I'm working on a VQA model, and I need some help as I'm new to this.
I want to use transfer learning from the VGG19 network before running the train, so when I start the train, I will have the image features ahead (trying to solve performance issue).
Does it possible to do so?

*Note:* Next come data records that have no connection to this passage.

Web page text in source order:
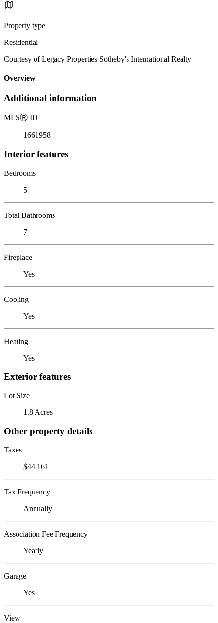
Property type
Residential
Courtesy of Legacy Properties Sotheby's International Realty
Overview
Additional information
MLSⓇ ID
1661958
Interior features
Bedrooms
5
Total Bathrooms
7
Fireplace
Yes
Cooling
Yes
Heating
Yes
Exterior features
Lot Size
1.8 Acres
Other property details
Taxes
$44,161
Tax Frequency
Annually
Association Fee Frequency
Yearly
Garage
Yes
View

If so, can someone please share an example with pytorch?
below is the relevant code:
class img_CNN(nn.Module):
def __init__(self, img_size):
super(img_CNN, self).__init__()
self.model = models.vgg19(pretrained=True)
self.in_features = self.model.classifier[-1].in_features
self.model.classifier = nn.Sequential(*list(self.model.classifier.children())[:-1]) # remove vgg19 last layer
self.fc = nn.Linear(in_features, img_size)
def forward(self, image):
#with torch.no_grad():
img_feature = self.model(image) # (batch, channel, height, width)
img_feature = self.fc(img_feature)
return img_feature
class vqamodel(nn.Module):
def __init__(self, output_dim,input_dim, emb_dim, hid_dim, n_layers, dropout, answer_len, que_size, img_size,model_vgg,in_features):
super(vqamodel,self).__init__()
self.image=img_CNN(img_size)
self.question=question_lstm(input_dim, emb_dim, hid_dim, n_layers, dropout,output_dim,que_size)
self.tanh=nn.Tanh()
self.relu=nn.ReLU()
self.dropout=nn.Dropout(dropout)
self.fc1=nn.Linear(que_size,answer_len) #the input to the linear network is equal to the combain vector
self.softmax=nn.Softmax(dim=1)
def forward(self, image, question):
image_emb=self.image(image)
question_emb=self.question(question)
combine =question_emb*image_emb
out_feature=self.fc1(combine)
out_feature=self.relu(out_feature)
return (out_feature)
How can I take out the models.vgg19(pretrained=True),run it before the train on the image dataloader and save the image representation in NumPy array?
thank you!